## RECORDS FOR THE TASK:
━━━━━━━━━━━━━━━━
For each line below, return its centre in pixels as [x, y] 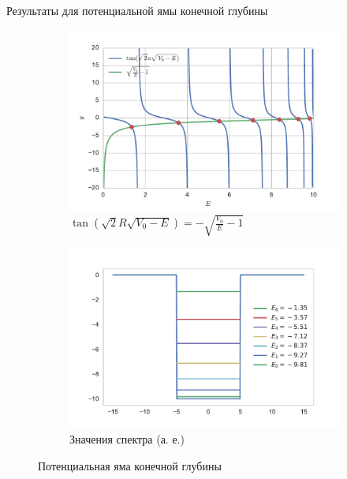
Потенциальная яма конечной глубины [130, 465]
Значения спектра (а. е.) [127, 438]
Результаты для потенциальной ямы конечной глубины [137, 10]
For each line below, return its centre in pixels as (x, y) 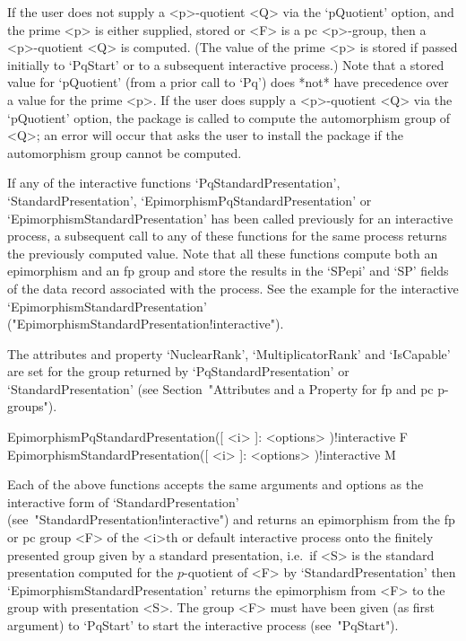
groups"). (32, 406)
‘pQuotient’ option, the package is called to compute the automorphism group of (229, 117)
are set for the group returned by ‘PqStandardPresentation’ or (178, 371)
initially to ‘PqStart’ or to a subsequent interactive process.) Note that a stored (226, 64)
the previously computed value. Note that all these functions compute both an (223, 253)
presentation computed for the (91, 572)
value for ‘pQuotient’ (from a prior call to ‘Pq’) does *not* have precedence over (228, 82)
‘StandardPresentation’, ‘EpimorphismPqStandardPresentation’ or (190, 200)
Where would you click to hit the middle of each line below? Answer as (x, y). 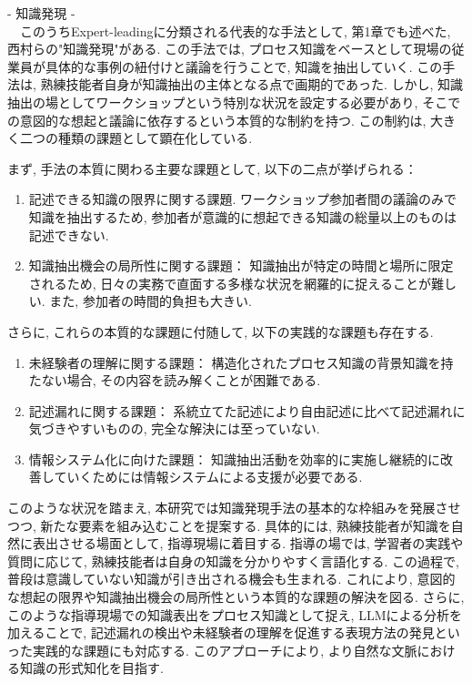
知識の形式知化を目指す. (91, 668)
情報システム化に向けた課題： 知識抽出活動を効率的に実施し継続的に (235, 459)
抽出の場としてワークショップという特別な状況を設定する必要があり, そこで (234, 102)
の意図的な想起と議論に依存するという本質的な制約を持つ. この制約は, (217, 120)
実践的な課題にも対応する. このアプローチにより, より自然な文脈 (225, 650)
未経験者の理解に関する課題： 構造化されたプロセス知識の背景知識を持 (241, 362)
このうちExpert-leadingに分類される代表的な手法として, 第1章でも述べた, (235, 31)
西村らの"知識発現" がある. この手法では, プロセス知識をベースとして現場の (230, 49)
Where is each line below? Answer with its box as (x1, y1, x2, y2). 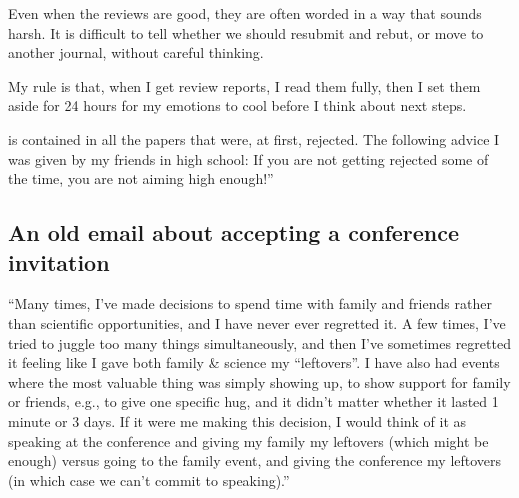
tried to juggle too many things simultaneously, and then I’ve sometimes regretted (8, 332, 511, 353)
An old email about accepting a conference (8, 217, 460, 248)
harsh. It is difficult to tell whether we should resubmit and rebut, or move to (8, 22, 484, 43)
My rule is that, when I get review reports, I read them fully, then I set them (8, 75, 481, 96)
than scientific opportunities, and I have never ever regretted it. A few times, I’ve (8, 312, 506, 333)
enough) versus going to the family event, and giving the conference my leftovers (8, 450, 502, 471)
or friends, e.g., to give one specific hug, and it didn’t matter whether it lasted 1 (8, 391, 499, 412)
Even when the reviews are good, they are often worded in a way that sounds (8, 3, 482, 23)
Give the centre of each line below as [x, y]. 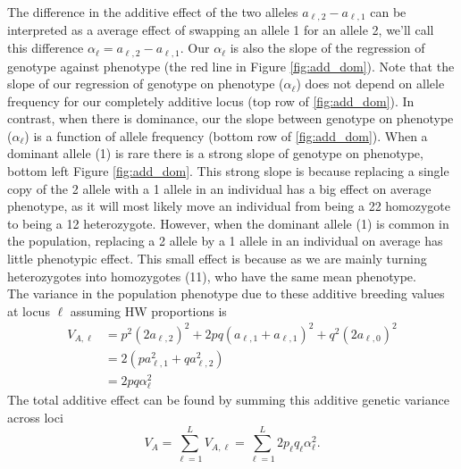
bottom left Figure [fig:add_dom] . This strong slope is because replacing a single [228, 171]
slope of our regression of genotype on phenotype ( [146, 84]
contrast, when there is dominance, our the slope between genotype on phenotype [230, 118]
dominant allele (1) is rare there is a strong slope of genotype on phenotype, [215, 153]
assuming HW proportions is [148, 310]
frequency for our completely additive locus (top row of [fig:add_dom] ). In [211, 100]
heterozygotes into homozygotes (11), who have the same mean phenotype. [212, 276]
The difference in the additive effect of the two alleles [153, 12]
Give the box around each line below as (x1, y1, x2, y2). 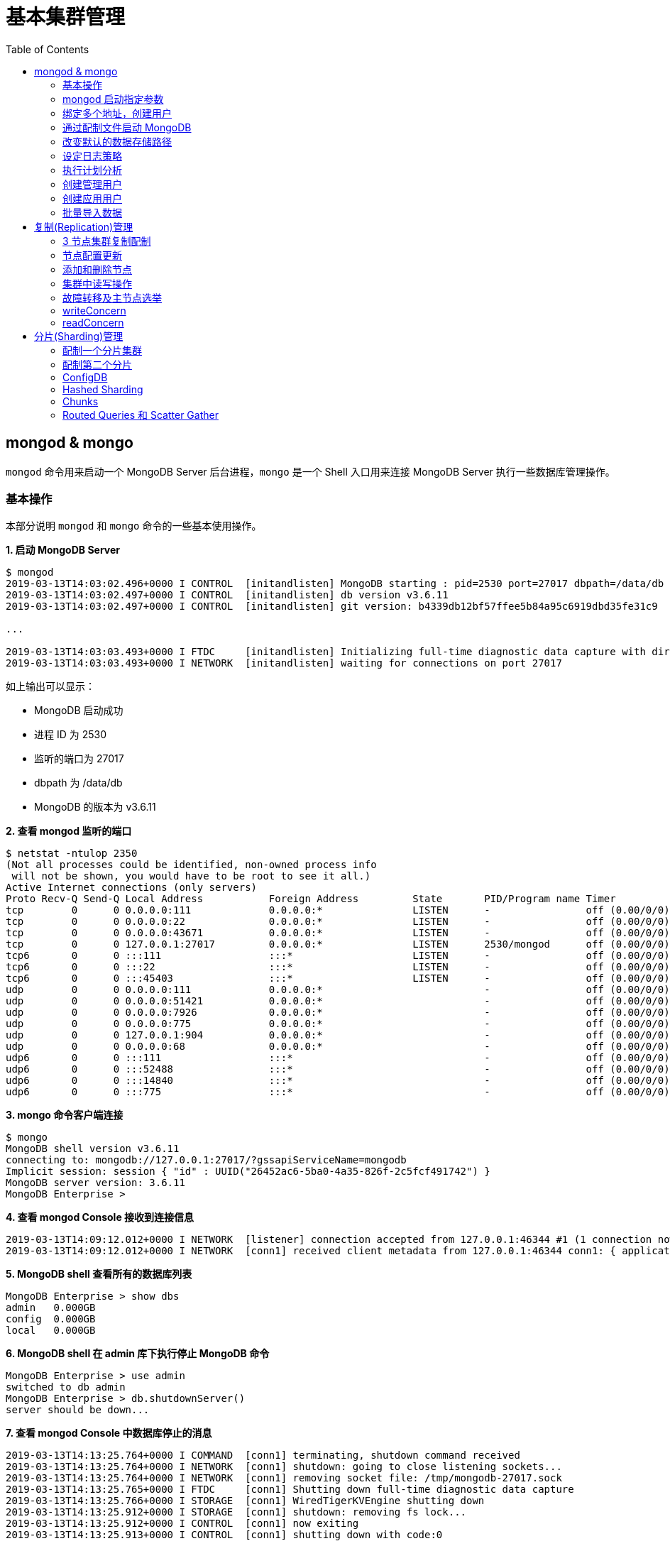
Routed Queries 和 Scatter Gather (62, 408, 219, 421)
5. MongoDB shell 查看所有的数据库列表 (6, 1268, 192, 1281)
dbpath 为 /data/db (34, 777, 123, 789)
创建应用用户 (62, 192, 122, 204)
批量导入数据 (62, 206, 122, 219)
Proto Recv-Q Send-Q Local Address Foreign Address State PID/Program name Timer (6, 893, 616, 905)
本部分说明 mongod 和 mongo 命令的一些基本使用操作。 (6, 520, 262, 532)
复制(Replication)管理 (34, 220, 133, 233)
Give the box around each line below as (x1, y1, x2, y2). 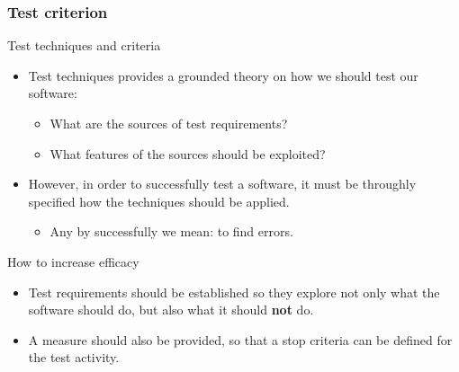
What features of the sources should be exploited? (49, 144, 326, 163)
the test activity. (28, 348, 120, 367)
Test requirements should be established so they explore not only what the (28, 282, 440, 301)
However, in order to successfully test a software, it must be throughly (28, 174, 417, 193)
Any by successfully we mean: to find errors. (49, 222, 293, 241)
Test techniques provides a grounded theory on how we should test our (28, 66, 418, 84)
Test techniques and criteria (7, 36, 161, 55)
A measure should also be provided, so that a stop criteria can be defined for (28, 330, 453, 349)
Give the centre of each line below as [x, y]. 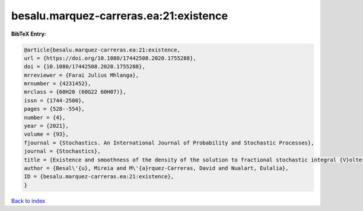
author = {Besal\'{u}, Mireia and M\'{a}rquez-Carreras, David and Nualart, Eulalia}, [156, 168]
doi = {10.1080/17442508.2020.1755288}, [84, 67]
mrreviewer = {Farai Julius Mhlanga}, [81, 75]
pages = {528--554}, [54, 109]
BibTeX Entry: [29, 34]
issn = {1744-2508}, [54, 100]
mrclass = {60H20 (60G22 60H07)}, [75, 92]
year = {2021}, [46, 126]
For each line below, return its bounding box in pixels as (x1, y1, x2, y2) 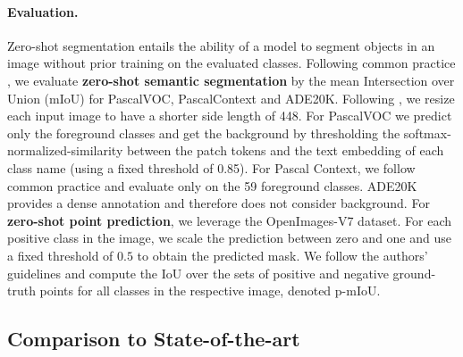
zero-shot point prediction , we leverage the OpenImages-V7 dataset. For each (7, 211, 452, 229)
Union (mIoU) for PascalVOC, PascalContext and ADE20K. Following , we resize (7, 88, 455, 107)
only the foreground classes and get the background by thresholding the (7, 123, 400, 142)
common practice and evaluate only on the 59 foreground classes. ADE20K (7, 176, 417, 195)
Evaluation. (7, 2, 79, 21)
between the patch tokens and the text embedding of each (126, 141, 444, 160)
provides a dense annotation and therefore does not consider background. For (7, 194, 430, 212)
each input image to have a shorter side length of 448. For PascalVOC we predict (7, 106, 452, 125)
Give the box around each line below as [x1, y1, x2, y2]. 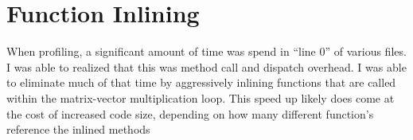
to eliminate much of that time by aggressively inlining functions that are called [6, 74, 396, 91]
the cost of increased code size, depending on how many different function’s [6, 105, 374, 122]
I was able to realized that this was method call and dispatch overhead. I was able [6, 58, 407, 75]
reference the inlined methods [6, 121, 150, 138]
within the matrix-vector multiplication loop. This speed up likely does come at [6, 89, 395, 106]
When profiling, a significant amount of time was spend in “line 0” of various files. [6, 43, 407, 60]
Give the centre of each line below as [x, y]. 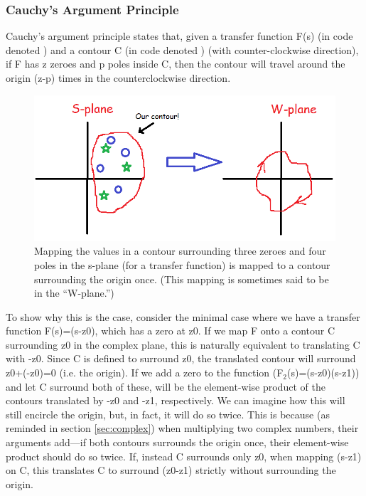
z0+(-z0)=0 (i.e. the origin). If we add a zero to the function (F [145, 373]
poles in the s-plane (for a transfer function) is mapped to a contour [182, 264]
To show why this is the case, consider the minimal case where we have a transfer [183, 316]
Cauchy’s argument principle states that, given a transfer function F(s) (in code [179, 36]
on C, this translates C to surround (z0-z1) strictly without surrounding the [171, 470]
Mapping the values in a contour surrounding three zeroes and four [180, 251]
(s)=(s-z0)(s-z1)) [323, 373]
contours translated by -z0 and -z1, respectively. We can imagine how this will [176, 400]
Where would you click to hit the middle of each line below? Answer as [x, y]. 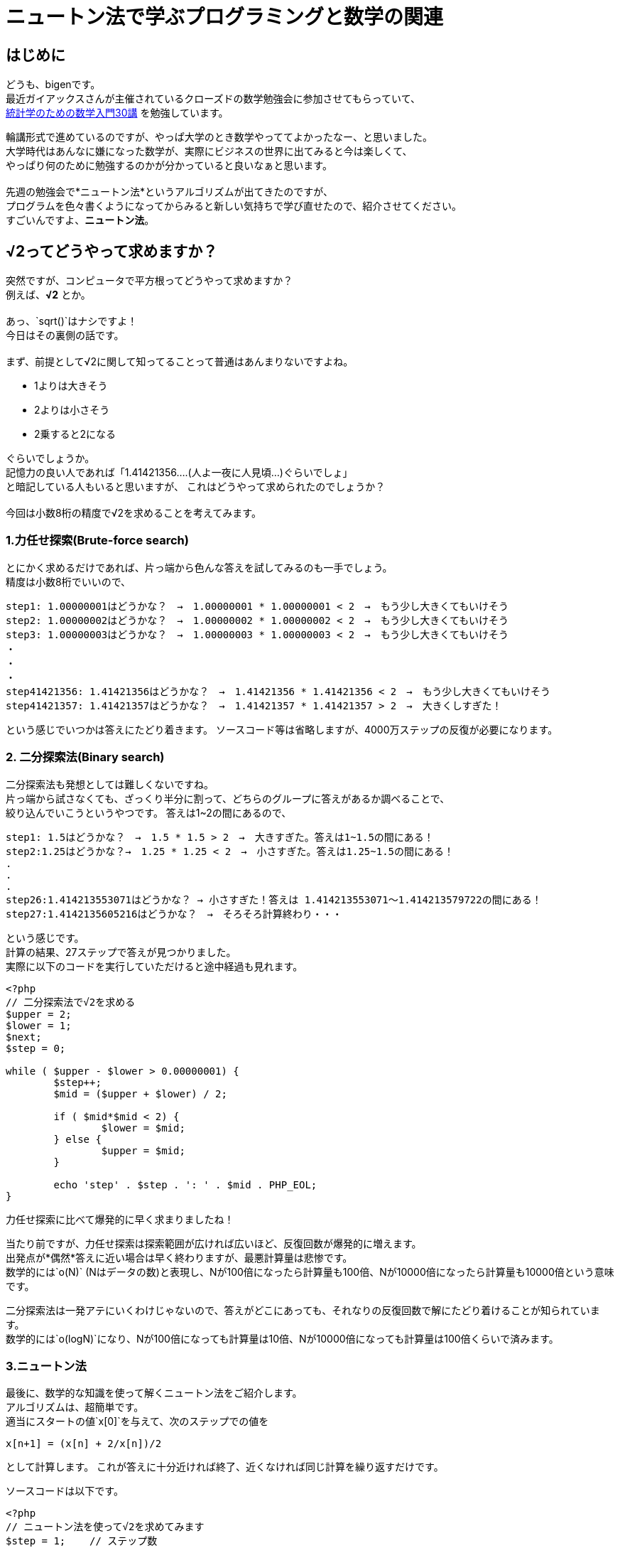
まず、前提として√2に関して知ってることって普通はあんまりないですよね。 [180, 362]
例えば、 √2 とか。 [48, 295]
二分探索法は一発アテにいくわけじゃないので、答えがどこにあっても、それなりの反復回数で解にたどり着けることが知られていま [303, 1310]
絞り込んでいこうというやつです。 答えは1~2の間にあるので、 [149, 812]
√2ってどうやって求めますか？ [112, 251]
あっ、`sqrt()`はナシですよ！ [72, 321]
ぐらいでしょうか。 [50, 458]
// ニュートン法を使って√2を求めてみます [105, 1527]
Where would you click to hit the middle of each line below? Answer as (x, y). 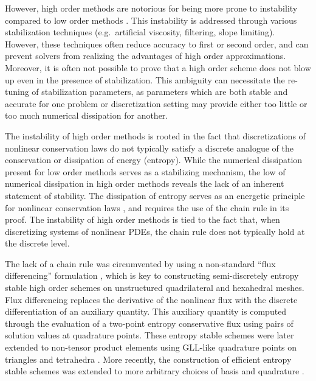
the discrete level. (37, 243)
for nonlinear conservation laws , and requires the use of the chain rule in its (147, 207)
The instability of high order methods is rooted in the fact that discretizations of (155, 135)
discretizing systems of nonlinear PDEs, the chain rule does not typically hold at (155, 231)
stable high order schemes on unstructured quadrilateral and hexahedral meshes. (155, 288)
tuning (17, 92)
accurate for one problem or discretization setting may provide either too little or (156, 103)
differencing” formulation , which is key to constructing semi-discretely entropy (152, 275)
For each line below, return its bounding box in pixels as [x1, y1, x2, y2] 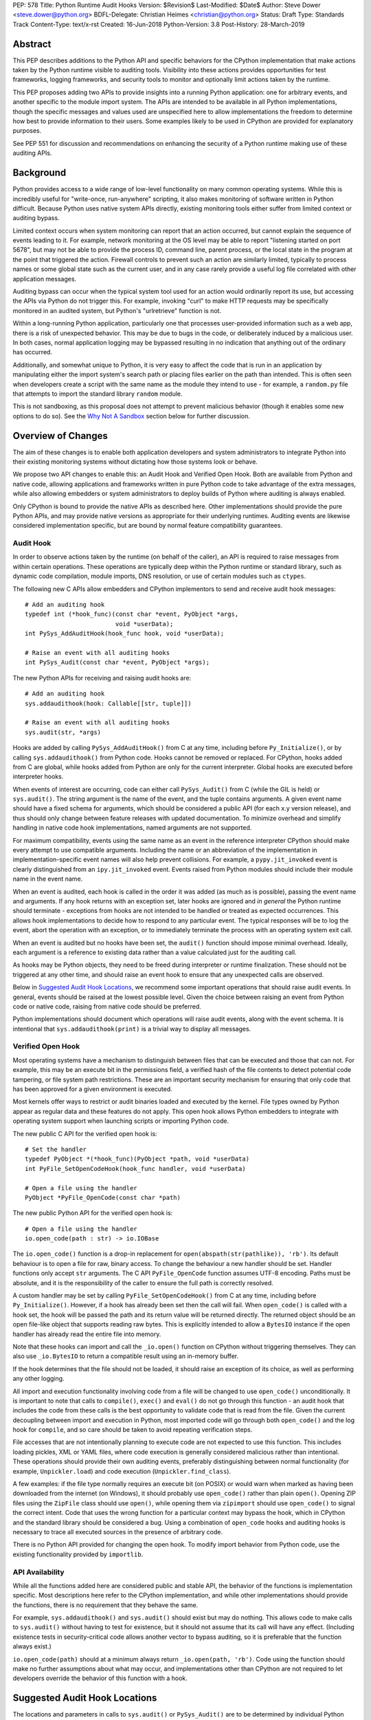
━━━━━━━━━━━━━━━━
## HOW TO COMPLETE THIS TASK:
All of the data must be given again exactly, without the pictures.

## SOLUTION FOR THIS TASK:
For each line below, return its centre in pixels as [x, y] 
Потенциальная яма конечной глубины [130, 465]
Значения спектра (а. е.) [127, 438]
Результаты для потенциальной ямы конечной глубины [137, 10]
For each line below, return its centre in pixels as (x, y) 
groups"). (32, 406)
‘pQuotient’ option, the package is called to compute the automorphism group of (229, 117)
are set for the group returned by ‘PqStandardPresentation’ or (178, 371)
initially to ‘PqStart’ or to a subsequent interactive process.) Note that a stored (226, 64)
the previously computed value. Note that all these functions compute both an (223, 253)
presentation computed for the (91, 572)
value for ‘pQuotient’ (from a prior call to ‘Pq’) does *not* have precedence over (228, 82)
‘StandardPresentation’, ‘EpimorphismPqStandardPresentation’ or (190, 200)
Where would you click to hit the middle of each line below? Answer as (x, y). 
知識の形式知化を目指す. (91, 668)
情報システム化に向けた課題： 知識抽出活動を効率的に実施し継続的に (235, 459)
抽出の場としてワークショップという特別な状況を設定する必要があり, そこで (234, 102)
の意図的な想起と議論に依存するという本質的な制約を持つ. この制約は, (217, 120)
実践的な課題にも対応する. このアプローチにより, より自然な文脈 (225, 650)
未経験者の理解に関する課題： 構造化されたプロセス知識の背景知識を持 (241, 362)
このうちExpert-leadingに分類される代表的な手法として, 第1章でも述べた, (235, 31)
西村らの"知識発現" がある. この手法では, プロセス知識をベースとして現場の (230, 49)
Where is each line below? Answer with its box as (x1, y1, x2, y2). 
tried to juggle too many things simultaneously, and then I’ve sometimes regretted (8, 332, 511, 353)
An old email about accepting a conference (8, 217, 460, 248)
harsh. It is difficult to tell whether we should resubmit and rebut, or move to (8, 22, 484, 43)
My rule is that, when I get review reports, I read them fully, then I set them (8, 75, 481, 96)
than scientific opportunities, and I have never ever regretted it. A few times, I’ve (8, 312, 506, 333)
enough) versus going to the family event, and giving the conference my leftovers (8, 450, 502, 471)
or friends, e.g., to give one specific hug, and it didn’t matter whether it lasted 1 (8, 391, 499, 412)
Even when the reviews are good, they are often worded in a way that sounds (8, 3, 482, 23)
Give the centre of each line below as [x, y]. 
bottom left Figure [fig:add_dom] . This strong slope is because replacing a single [228, 171]
slope of our regression of genotype on phenotype ( [146, 84]
contrast, when there is dominance, our the slope between genotype on phenotype [230, 118]
dominant allele (1) is rare there is a strong slope of genotype on phenotype, [215, 153]
assuming HW proportions is [148, 310]
frequency for our completely additive locus (top row of [fig:add_dom] ). In [211, 100]
heterozygotes into homozygotes (11), who have the same mean phenotype. [212, 276]
The difference in the additive effect of the two alleles [153, 12]
Give the box around each line below as (x1, y1, x2, y2). 
Routed Queries 和 Scatter Gather (62, 408, 219, 421)
5. MongoDB shell 查看所有的数据库列表 (6, 1268, 192, 1281)
dbpath 为 /data/db (34, 777, 123, 789)
创建应用用户 (62, 192, 122, 204)
批量导入数据 (62, 206, 122, 219)
Proto Recv-Q Send-Q Local Address Foreign Address State PID/Program name Timer (6, 893, 616, 905)
本部分说明 mongod 和 mongo 命令的一些基本使用操作。 (6, 520, 262, 532)
复制(Replication)管理 (34, 220, 133, 233)
Give the box around each line below as (x1, y1, x2, y2). 
What features of the sources should be exploited? (49, 144, 326, 163)
the test activity. (28, 348, 120, 367)
Test requirements should be established so they explore not only what the (28, 282, 440, 301)
However, in order to successfully test a software, it must be throughly (28, 174, 417, 193)
Any by successfully we mean: to find errors. (49, 222, 293, 241)
Test techniques provides a grounded theory on how we should test our (28, 66, 418, 84)
Test techniques and criteria (7, 36, 161, 55)
A measure should also be provided, so that a stop criteria can be defined for (28, 330, 453, 349)
Give the centre of each line below as [x, y]. 
author = {Besal\'{u}, Mireia and M\'{a}rquez-Carreras, David and Nualart, Eulalia}, [156, 168]
doi = {10.1080/17442508.2020.1755288}, [84, 67]
mrreviewer = {Farai Julius Mhlanga}, [81, 75]
pages = {528--554}, [54, 109]
BibTeX Entry: [29, 34]
issn = {1744-2508}, [54, 100]
mrclass = {60H20 (60G22 60H07)}, [75, 92]
year = {2021}, [46, 126]
For each line below, return its bounding box in pixels as (x1, y1, x2, y2) 
zero-shot point prediction , we leverage the OpenImages-V7 dataset. For each (7, 211, 452, 229)
Union (mIoU) for PascalVOC, PascalContext and ADE20K. Following , we resize (7, 88, 455, 107)
only the foreground classes and get the background by thresholding the (7, 123, 400, 142)
common practice and evaluate only on the 59 foreground classes. ADE20K (7, 176, 417, 195)
Evaluation. (7, 2, 79, 21)
between the patch tokens and the text embedding of each (126, 141, 444, 160)
provides a dense annotation and therefore does not consider background. For (7, 194, 430, 212)
each input image to have a shorter side length of 448. For PascalVOC we predict (7, 106, 452, 125)
Give the box around each line below as [x1, y1, x2, y2]. 
to eliminate much of that time by aggressively inlining functions that are called [6, 74, 396, 91]
the cost of increased code size, depending on how many different function’s [6, 105, 374, 122]
I was able to realized that this was method call and dispatch overhead. I was able [6, 58, 407, 75]
reference the inlined methods [6, 121, 150, 138]
within the matrix-vector multiplication loop. This speed up likely does come at [6, 89, 395, 106]
When profiling, a significant amount of time was spend in “line 0” of various files. [6, 43, 407, 60]
Give the centre of each line below as [x, y]. 
z0+(-z0)=0 (i.e. the origin). If we add a zero to the function (F [145, 373]
poles in the s-plane (for a transfer function) is mapped to a contour [182, 264]
To show why this is the case, consider the minimal case where we have a transfer [183, 316]
Cauchy’s argument principle states that, given a transfer function F(s) (in code [179, 36]
on C, this translates C to surround (z0-z1) strictly without surrounding the [171, 470]
Mapping the values in a contour surrounding three zeroes and four [180, 251]
(s)=(s-z0)(s-z1)) [323, 373]
contours translated by -z0 and -z1, respectively. We can imagine how this will [176, 400]
Where would you click to hit the middle of each line below? Answer as [x, y]. 
まず、前提として√2に関して知ってることって普通はあんまりないですよね。 [180, 362]
例えば、 √2 とか。 [48, 295]
二分探索法は一発アテにいくわけじゃないので、答えがどこにあっても、それなりの反復回数で解にたどり着けることが知られていま [303, 1310]
絞り込んでいこうというやつです。 答えは1~2の間にあるので、 [149, 812]
√2ってどうやって求めますか？ [112, 251]
あっ、`sqrt()`はナシですよ！ [72, 321]
ぐらいでしょうか。 [50, 458]
// ニュートン法を使って√2を求めてみます [105, 1527]
Where would you click to hit the middle of each line below? Answer as (x, y). 
the discrete level. (37, 243)
for nonlinear conservation laws , and requires the use of the chain rule in its (147, 207)
The instability of high order methods is rooted in the fact that discretizations of (155, 135)
discretizing systems of nonlinear PDEs, the chain rule does not typically hold at (155, 231)
stable high order schemes on unstructured quadrilateral and hexahedral meshes. (155, 288)
tuning (17, 92)
accurate for one problem or discretization setting may provide either too little or (156, 103)
differencing” formulation , which is key to constructing semi-discretely entropy (152, 275)
For each line below, return its bounding box in pixels as [x1, y1, x2, y2] 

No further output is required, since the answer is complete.